Check the current shell:

export ANTHROPIC_AUTH_TOKEN="sk-..."
export ANTHROPIC_BASE_URL="https://api.deepseek.com/anthropic"

Then run uv run agent-code ... in the same shell.

Using SOCKS proxy, but the 'socksio' package is not installed

Your shell has a SOCKS proxy set (e.g. ALL_PROXY=socks5://...). The Anthropic SDK's underlying httpx will auto-route through it, but SOCKS support isn't installed by default.

One-time fix:

uv add "httpx[socks]"

Why is the class still called AnthropicProvider

Because the provider adapts the Anthropic Messages API shape: tool_use, tool_result, input_schema. DeepSeek serves an Anthropic-compatible endpoint, and we just point the SDK's base_url at it. The default vendor today is DeepSeek, but the code is teaching the Anthropic protocol and the Agent Loop.

The model isn't calling tools

Make the prompt more explicit:

uv run agent-code "Don't answer directly. Call the system_date tool to get today's date, then answer."

Tool calling is the model deciding from the tool descriptions whether to call. Early on, an explicit prompt validates the harness more reliably.

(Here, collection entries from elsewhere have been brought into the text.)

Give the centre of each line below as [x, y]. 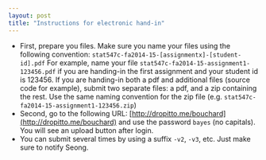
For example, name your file [92, 62]
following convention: [55, 54]
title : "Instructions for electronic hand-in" [87, 23]
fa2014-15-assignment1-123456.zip [77, 105]
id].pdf [32, 63]
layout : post [30, 16]
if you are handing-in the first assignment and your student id [158, 71]
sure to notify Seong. [54, 147]
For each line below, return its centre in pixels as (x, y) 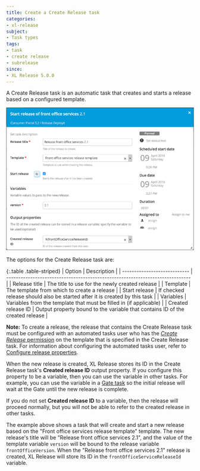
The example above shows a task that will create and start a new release (95, 425)
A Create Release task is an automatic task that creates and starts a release (99, 93)
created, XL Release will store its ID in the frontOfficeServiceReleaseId (94, 457)
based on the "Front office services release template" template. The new (95, 431)
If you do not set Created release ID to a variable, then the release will (92, 401)
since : (14, 69)
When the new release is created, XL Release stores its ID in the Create (93, 364)
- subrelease (22, 63)

Why is tool_result a user message

It's the public Anthropic Messages API shape. The model returns assistant tool_use, the harness runs the tool, and the result goes back as a tool_result content block inside the next user message. Day 1's {"role": "tool"} was a mock-only shortcut; Day 2's real model demands the public Anthropic shape.

Challenges

Challenge 1: use python-dotenv to auto-load .env so you don't export both env vars every shell.
Challenge 2: add a --api-key-env option so users can pick which env var holds the API key.
Challenge 3: give system_date a timezone parameter to practice parameterized JSON schemas.
Challenge 4: rewrite complete() to stream, so the terminal shows text deltas live.

Thinking questions

A few open-ended questions. Try to answer each in one sentence before reading on.

What does the Anthropic Messages API tool_use / tool_result protocol look like? Why does tool_result have to live inside the next user message's content blocks rather than as a standalone tool role? (Hint: compare against Day 1's {"role": "tool"} mock shortcut.)
Why does AnthropicProvider.complete() preserve assistant_content verbatim instead of rebuilding {"type": "text"} / {"type": "tool_use"} from text and tool_calls? (Hint: the DeepSeek thinking-block 400 error.)
What is max_steps doing inside the Agent Loop? Remove it — what's the worst the model could do to you?
ModelProvider is a Protocol, not an ABC. What does that choice make agent.py's dependency on a concrete provider look like? When swapping vendors, what do you not have to change?

Tomorrow

Today the Agent talked to a real model for the first time, and we shaped messages with the Anthropic tool-call protocol. Tomorrow we expand tools from echo and system_date to your project files: read_file, list_files, glob, grep, and project_tree. That's when --cwd becomes a real filesystem boundary — the Agent starts being able to "see" your code.